Nanostructured TiO(2) Sensitized with MoS(2) Nanoflowers for Enhanced Photodegradation Efficiency toward Methyl Orange

[Image: see text] Nanostructured titanium dioxide (TiO(2)) has a potential platform for the removal of organic contaminants, but it has some limitations. To overcome these limitations, we devised a promising strategy in the present work, the heterostructures of TiO(2) sensitized by molybdenum disulfide (MoS(2)) nanoflowers synthesized by the mechanochemical route and utilized as an efficient photocatalyst for methyl orange (MO) degradation.
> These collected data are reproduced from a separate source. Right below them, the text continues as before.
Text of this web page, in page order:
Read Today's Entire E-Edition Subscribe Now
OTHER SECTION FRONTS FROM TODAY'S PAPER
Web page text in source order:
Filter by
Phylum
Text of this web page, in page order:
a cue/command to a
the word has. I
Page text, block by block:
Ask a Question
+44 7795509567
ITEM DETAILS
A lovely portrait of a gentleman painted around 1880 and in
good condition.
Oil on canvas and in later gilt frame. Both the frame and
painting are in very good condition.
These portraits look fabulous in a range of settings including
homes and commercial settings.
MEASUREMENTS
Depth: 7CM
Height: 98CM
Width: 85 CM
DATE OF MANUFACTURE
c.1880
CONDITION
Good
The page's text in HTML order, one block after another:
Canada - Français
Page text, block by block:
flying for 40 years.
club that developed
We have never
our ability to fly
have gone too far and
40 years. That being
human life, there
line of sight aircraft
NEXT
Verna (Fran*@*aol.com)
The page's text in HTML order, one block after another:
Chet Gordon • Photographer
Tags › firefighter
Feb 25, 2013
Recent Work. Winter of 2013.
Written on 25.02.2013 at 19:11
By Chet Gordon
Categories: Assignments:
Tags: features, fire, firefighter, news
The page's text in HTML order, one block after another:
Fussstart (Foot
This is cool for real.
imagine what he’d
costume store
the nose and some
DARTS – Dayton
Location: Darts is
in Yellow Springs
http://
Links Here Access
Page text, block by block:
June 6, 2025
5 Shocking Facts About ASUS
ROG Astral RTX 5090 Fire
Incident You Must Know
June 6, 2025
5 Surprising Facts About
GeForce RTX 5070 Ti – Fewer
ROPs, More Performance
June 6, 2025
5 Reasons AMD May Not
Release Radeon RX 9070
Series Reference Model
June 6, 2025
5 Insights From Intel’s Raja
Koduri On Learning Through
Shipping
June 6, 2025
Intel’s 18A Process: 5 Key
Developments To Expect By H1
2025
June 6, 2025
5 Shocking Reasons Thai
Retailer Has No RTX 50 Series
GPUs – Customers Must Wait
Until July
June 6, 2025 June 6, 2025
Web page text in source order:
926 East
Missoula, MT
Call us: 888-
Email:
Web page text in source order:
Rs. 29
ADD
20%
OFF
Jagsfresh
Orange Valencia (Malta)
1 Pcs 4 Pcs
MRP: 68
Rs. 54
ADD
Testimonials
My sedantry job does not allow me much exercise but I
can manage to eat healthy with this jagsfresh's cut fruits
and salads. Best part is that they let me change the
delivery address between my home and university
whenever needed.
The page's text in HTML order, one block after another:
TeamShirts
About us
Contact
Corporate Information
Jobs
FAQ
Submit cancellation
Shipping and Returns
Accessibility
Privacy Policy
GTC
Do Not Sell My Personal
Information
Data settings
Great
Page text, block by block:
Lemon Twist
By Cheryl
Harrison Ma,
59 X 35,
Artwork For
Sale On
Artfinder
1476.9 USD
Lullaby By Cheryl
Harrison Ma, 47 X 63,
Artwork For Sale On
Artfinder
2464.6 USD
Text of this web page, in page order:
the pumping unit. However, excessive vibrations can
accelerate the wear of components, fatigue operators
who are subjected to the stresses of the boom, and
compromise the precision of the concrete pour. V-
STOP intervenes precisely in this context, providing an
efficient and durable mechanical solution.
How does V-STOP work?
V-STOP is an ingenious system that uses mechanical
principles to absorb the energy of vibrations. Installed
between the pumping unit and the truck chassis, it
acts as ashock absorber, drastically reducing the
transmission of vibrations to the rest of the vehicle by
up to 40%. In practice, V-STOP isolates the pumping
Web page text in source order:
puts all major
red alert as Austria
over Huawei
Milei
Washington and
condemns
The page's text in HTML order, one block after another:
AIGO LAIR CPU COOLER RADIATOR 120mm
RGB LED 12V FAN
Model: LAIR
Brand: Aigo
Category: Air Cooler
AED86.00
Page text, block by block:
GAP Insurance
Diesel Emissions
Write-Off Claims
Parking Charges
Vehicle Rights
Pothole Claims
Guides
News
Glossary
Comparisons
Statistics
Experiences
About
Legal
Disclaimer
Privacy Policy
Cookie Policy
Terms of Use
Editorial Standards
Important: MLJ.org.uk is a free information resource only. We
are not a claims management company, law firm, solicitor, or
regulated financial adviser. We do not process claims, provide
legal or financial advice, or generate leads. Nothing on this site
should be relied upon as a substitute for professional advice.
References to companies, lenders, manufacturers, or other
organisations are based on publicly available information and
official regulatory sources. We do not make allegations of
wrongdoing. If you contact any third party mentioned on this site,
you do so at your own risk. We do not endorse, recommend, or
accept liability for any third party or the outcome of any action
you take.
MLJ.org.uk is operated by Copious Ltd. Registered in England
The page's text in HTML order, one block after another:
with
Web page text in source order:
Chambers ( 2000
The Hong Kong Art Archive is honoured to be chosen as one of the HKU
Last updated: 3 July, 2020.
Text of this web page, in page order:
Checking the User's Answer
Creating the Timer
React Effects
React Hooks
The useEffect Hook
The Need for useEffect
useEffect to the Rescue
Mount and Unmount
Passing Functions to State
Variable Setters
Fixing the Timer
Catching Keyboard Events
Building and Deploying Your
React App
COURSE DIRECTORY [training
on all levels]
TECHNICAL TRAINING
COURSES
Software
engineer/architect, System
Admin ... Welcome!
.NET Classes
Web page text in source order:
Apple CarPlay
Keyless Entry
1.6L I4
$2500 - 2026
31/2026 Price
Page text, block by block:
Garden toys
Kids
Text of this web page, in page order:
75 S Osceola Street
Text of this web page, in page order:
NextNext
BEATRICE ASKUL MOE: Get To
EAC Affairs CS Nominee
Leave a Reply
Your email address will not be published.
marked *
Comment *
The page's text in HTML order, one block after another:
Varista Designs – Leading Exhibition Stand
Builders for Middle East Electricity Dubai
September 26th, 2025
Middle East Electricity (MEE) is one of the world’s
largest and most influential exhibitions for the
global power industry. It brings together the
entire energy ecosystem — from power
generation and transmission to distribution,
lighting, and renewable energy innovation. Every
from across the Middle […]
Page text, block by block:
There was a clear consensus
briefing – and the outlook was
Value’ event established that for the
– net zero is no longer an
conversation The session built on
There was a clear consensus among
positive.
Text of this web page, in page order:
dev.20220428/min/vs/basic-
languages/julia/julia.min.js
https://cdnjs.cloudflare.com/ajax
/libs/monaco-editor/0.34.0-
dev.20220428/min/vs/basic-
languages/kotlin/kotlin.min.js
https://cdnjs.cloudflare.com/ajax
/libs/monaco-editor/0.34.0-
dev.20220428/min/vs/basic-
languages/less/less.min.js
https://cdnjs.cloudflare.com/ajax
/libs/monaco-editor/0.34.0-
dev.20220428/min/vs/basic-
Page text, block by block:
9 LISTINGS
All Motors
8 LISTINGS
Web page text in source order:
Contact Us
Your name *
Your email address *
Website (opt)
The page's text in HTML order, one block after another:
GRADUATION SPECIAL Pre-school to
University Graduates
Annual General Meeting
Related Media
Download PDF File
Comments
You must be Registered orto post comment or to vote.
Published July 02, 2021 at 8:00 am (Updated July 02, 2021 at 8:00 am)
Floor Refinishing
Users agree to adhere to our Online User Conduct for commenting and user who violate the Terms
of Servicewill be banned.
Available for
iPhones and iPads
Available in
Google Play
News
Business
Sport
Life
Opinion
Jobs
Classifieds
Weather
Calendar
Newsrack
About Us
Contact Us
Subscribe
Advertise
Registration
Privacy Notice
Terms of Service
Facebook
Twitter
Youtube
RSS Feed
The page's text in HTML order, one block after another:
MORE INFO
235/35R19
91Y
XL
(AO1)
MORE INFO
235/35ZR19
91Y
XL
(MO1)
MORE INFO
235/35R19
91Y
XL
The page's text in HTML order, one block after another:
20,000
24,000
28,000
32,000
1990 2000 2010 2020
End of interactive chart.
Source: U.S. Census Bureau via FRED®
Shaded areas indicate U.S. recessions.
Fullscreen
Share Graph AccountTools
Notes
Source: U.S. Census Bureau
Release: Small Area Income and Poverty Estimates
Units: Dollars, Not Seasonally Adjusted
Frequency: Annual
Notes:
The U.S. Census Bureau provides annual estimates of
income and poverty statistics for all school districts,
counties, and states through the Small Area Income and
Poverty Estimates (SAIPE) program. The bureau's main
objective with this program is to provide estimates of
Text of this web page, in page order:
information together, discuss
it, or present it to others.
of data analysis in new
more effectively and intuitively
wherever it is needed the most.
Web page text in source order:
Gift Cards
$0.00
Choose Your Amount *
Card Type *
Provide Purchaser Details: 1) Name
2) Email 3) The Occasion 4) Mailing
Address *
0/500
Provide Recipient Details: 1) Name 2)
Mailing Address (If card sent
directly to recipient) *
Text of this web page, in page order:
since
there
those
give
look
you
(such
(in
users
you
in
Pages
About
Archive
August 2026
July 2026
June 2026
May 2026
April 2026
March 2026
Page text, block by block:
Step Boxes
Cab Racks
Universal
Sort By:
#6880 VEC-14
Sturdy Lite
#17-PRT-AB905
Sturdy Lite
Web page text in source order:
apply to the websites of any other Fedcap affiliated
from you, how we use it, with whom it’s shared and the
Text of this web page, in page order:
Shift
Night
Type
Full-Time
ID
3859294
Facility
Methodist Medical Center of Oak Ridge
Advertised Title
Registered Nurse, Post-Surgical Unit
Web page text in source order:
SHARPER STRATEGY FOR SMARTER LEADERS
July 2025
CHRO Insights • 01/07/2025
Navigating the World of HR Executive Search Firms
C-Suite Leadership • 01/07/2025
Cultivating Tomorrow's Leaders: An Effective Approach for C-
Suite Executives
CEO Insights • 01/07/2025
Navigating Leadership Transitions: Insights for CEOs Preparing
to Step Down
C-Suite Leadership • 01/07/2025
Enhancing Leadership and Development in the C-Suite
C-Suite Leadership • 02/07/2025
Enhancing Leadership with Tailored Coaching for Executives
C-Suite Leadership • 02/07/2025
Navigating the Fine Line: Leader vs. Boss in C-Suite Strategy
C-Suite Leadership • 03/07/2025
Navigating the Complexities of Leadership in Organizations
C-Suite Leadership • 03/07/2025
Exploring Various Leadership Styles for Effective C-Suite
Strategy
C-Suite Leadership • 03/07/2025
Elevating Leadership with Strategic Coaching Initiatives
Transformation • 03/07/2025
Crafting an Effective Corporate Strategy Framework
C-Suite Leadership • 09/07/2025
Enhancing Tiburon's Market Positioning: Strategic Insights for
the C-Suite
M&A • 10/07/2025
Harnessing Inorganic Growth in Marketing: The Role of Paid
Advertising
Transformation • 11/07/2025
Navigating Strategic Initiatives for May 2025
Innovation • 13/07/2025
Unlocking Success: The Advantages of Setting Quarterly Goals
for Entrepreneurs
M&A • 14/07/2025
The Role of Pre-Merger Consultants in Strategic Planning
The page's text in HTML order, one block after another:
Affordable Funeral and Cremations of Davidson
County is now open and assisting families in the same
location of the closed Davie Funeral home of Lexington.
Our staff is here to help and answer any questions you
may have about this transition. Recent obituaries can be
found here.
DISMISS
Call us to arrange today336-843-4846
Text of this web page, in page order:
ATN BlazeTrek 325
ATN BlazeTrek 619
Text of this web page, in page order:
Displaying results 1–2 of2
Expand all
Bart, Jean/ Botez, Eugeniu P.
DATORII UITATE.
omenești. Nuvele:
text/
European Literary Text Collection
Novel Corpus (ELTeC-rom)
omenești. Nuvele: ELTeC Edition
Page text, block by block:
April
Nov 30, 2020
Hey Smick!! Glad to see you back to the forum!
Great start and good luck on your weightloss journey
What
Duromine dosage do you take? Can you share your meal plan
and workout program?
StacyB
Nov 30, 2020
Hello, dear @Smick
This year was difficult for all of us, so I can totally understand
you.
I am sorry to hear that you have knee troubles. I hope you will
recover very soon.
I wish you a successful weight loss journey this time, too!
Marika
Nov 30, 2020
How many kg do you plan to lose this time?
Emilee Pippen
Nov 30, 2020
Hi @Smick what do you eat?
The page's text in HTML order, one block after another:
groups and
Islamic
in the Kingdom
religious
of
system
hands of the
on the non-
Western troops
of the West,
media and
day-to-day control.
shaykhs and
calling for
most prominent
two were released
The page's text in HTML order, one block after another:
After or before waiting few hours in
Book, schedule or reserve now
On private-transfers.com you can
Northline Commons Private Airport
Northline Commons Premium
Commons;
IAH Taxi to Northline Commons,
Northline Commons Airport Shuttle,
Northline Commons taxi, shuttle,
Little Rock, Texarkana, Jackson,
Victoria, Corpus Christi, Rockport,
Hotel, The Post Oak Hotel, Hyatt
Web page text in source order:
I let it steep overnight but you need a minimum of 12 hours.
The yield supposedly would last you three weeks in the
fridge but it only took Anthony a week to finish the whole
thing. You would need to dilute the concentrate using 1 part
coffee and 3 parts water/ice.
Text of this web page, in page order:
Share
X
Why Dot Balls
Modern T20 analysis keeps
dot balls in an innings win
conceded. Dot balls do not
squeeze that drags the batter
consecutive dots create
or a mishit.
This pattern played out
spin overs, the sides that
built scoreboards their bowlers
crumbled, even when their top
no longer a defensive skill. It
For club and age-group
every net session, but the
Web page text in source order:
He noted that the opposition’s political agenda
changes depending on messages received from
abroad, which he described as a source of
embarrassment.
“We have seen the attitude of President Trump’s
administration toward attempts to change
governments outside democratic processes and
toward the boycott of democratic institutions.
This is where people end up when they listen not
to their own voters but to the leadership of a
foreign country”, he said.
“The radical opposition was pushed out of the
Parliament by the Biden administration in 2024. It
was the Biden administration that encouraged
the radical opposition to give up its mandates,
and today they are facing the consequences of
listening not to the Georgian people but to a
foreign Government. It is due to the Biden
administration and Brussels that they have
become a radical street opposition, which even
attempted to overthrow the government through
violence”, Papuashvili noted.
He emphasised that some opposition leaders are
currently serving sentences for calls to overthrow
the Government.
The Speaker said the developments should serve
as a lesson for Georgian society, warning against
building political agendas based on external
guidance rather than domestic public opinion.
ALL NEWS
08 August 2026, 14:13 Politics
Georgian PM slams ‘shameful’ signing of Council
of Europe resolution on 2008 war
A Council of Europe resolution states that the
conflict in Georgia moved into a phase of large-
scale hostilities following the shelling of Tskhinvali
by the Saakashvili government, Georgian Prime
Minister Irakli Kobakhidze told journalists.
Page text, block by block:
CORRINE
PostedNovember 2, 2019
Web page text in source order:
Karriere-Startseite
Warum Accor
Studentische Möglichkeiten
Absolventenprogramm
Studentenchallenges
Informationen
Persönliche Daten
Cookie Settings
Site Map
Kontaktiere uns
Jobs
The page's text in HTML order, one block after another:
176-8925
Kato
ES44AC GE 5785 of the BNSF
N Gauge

The surface of TiO(2) sensitized by MoS(2) was comprehensively characterized by X-ray diffraction (XRD), Raman spectroscopy, Fourier transform–infrared spectroscopy (FT–IR), scanning electron microscopy (SEM), transmission electron microscopy (TEM), X-ray photoelectron spectroscopy (XPS), energy dispersive spectroscopy (EDS), UV–vis diffuse reflectance spectroscopy (UV–vis DRS), photoluminescence spectroscopy (PL), Brunauer–Emmett–Teller (BET) surface area, and thermogravimetric analysis (TGA). From XRD results, the optimized MoS(2)–TiO(2) (5.0 wt %) nanocomposite showcases the lowest crystallite size of 14.79 nm than pristine TiO(2) (20 nm). The FT–IR and XPS analyses of the MoS(2)–TiO(2) nanocomposite exhibit the strong interaction between MoS(2) and TiO(2). The photocatalytic results show that sensitization of TiO(2) by MoS(2) drastically enhanced the photocatalytic activity of pristine TiO(2). According to the obtained results, the optimal amount of MoS(2) loading was assumed to be 5.0 wt %, which exhibited a 21% increment of MO photodegradation efficiency compared to pristine TiO(2) under UV–vis light. The outline of the overall study describes the superior photocatalytic performance of 5.0 wt % MoS(2)–TiO(2) nanocomposite which is ascribed to the delayed recombination by efficient charge transfer, high surface area, and elevated surface oxygen vacancies. The context of the obtained results designates that the sensitization of TiO(2) with MoS(2) is a very efficient nanomaterial for photocatalytic applications.